● ABOUT THIS EXERCISE
Exclude the pictures, then copy word for word the lines running from the beginning of the records through the line with "professional settings, including the Hospital".

##### DATA FOR ANALYSIS #####

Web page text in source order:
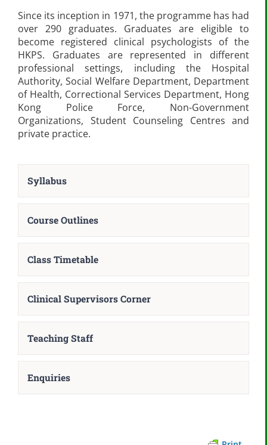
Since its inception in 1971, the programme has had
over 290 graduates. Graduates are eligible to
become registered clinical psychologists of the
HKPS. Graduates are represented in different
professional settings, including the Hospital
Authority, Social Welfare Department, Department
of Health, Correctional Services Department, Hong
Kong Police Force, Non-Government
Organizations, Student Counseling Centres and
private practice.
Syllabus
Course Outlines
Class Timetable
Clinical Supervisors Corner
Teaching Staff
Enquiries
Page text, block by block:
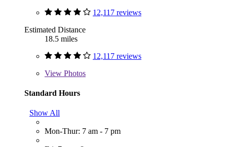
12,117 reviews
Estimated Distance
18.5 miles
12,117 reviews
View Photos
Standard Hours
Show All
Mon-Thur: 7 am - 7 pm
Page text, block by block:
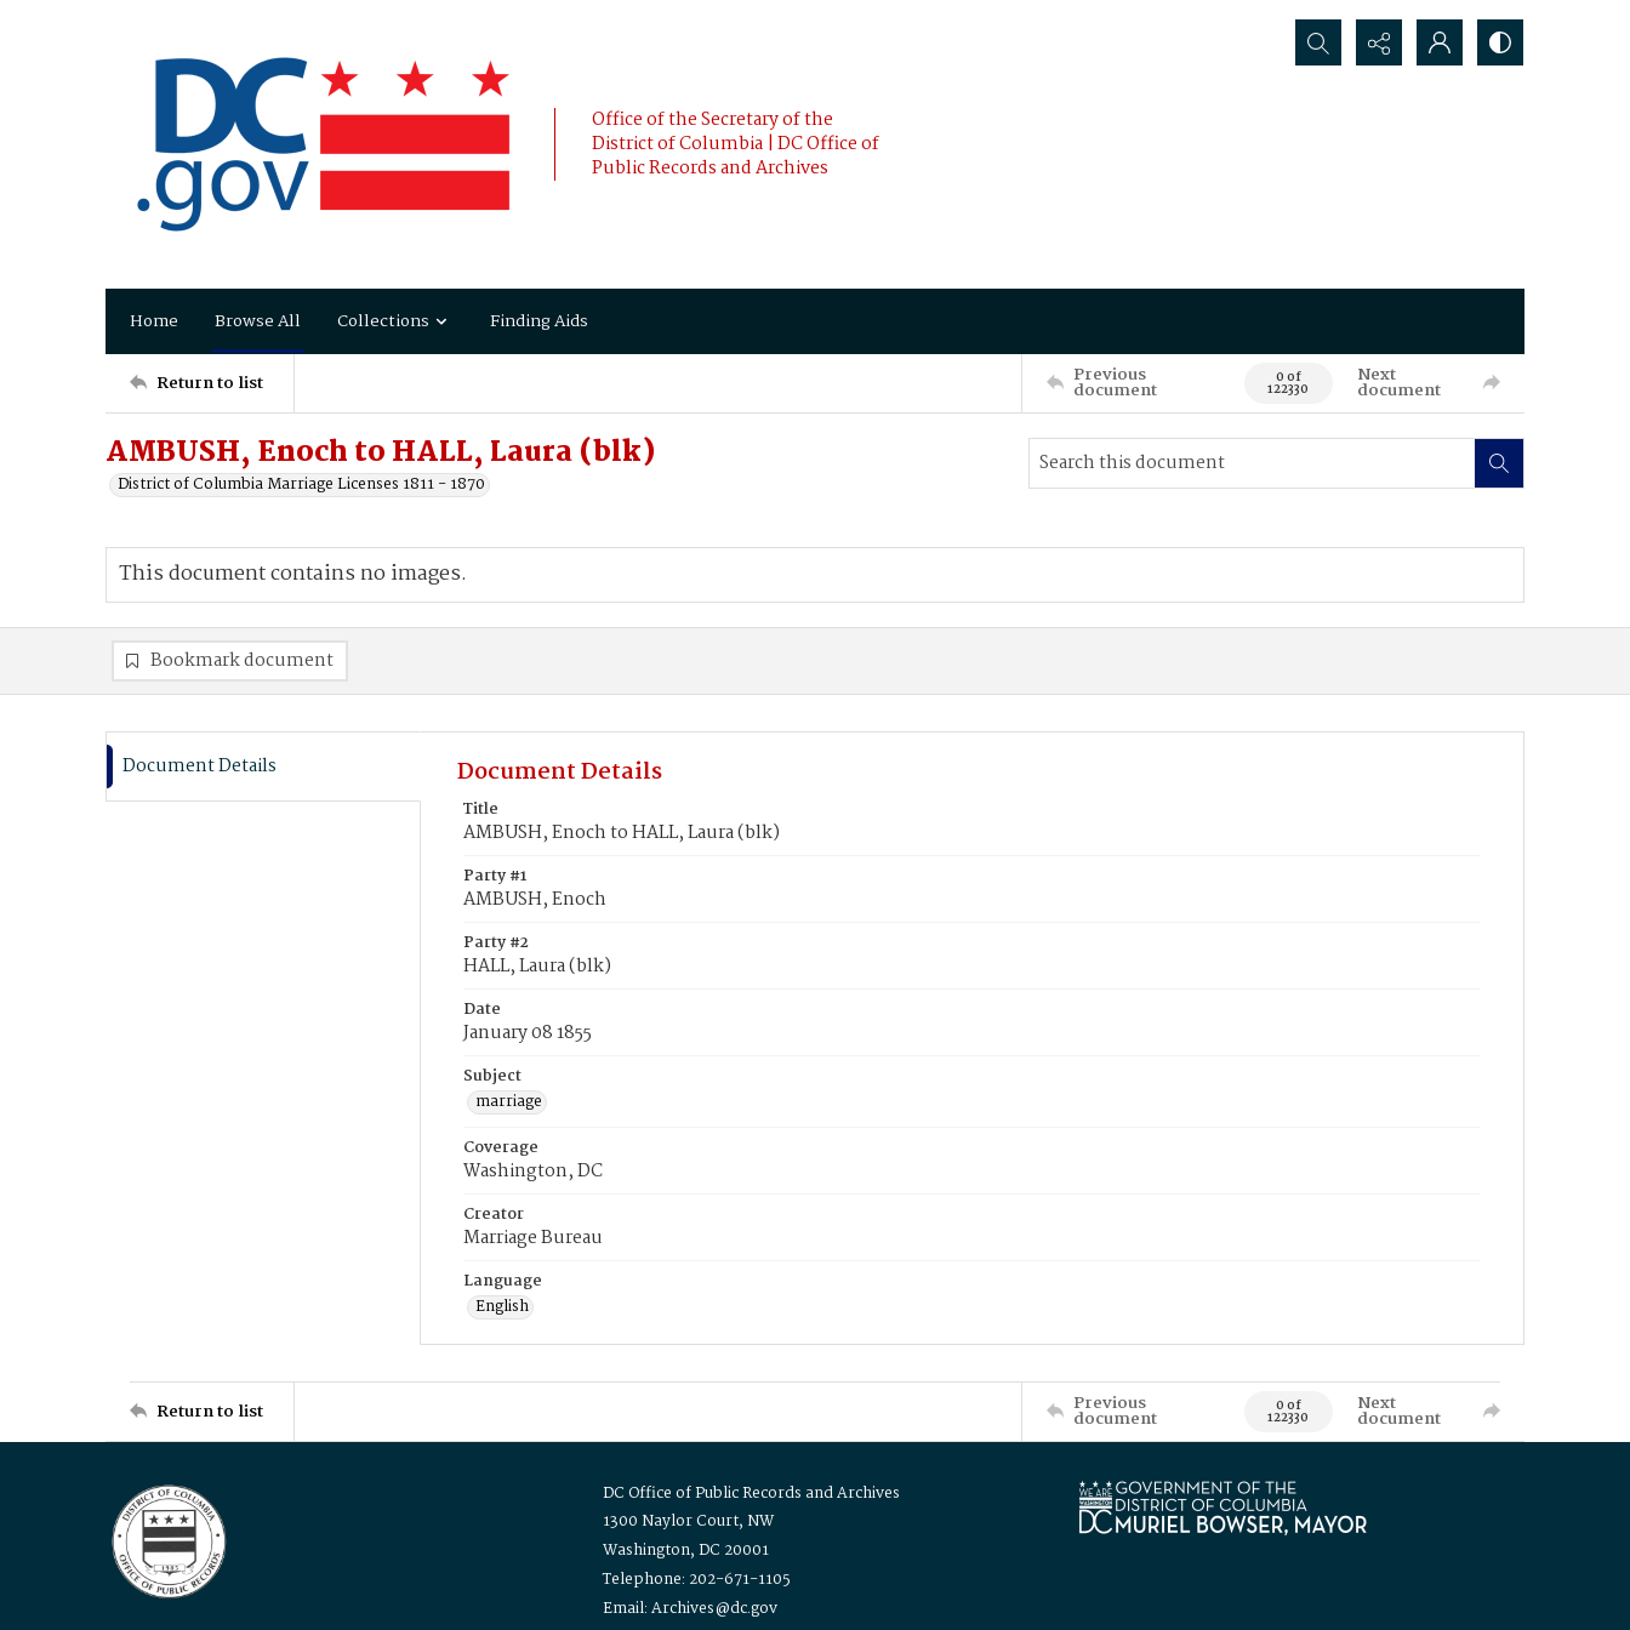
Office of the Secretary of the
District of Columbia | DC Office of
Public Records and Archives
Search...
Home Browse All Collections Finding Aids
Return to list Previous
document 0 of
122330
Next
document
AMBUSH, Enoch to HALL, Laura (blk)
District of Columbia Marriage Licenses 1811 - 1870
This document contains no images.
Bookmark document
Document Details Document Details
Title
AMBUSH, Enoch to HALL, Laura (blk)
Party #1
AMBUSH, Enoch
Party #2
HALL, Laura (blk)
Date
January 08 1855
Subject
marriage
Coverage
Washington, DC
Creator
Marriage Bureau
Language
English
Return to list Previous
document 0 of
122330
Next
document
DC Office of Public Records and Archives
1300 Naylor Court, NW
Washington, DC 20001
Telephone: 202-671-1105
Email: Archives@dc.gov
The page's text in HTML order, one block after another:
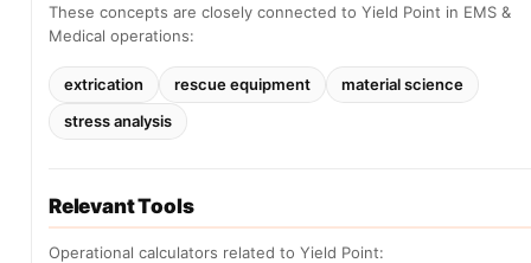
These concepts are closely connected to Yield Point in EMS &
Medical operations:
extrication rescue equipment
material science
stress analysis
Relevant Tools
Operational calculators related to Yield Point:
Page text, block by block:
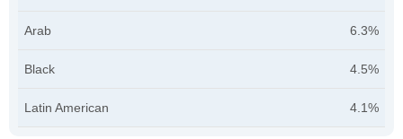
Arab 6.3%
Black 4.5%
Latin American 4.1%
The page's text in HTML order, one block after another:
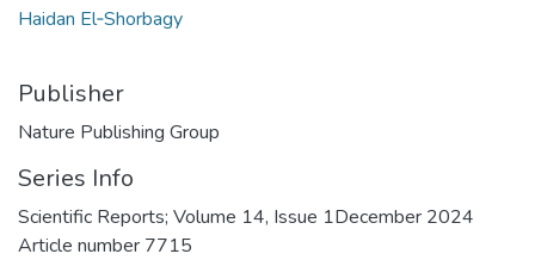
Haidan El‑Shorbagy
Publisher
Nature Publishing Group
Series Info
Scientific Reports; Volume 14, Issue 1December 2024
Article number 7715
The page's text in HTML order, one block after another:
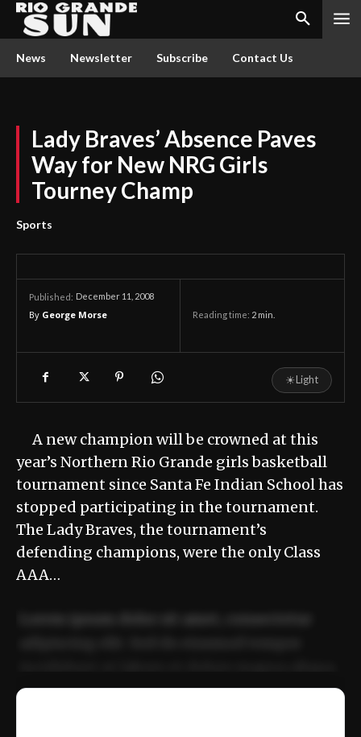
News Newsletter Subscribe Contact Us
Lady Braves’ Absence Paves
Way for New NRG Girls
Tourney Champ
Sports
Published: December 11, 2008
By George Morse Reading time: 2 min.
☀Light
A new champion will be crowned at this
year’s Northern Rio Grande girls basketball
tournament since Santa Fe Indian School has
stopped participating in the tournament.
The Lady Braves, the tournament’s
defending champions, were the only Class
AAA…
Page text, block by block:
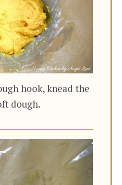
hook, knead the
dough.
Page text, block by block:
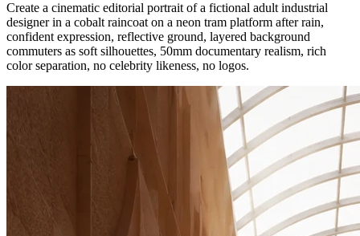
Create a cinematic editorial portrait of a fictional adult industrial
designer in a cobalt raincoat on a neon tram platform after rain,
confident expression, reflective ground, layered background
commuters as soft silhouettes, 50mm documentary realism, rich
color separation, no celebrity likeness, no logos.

#####

● RESULT BELOW
Web page text in source order:
Since its inception in 1971, the programme has had
over 290 graduates. Graduates are eligible to
become registered clinical psychologists of the
HKPS. Graduates are represented in different
professional settings, including the Hospital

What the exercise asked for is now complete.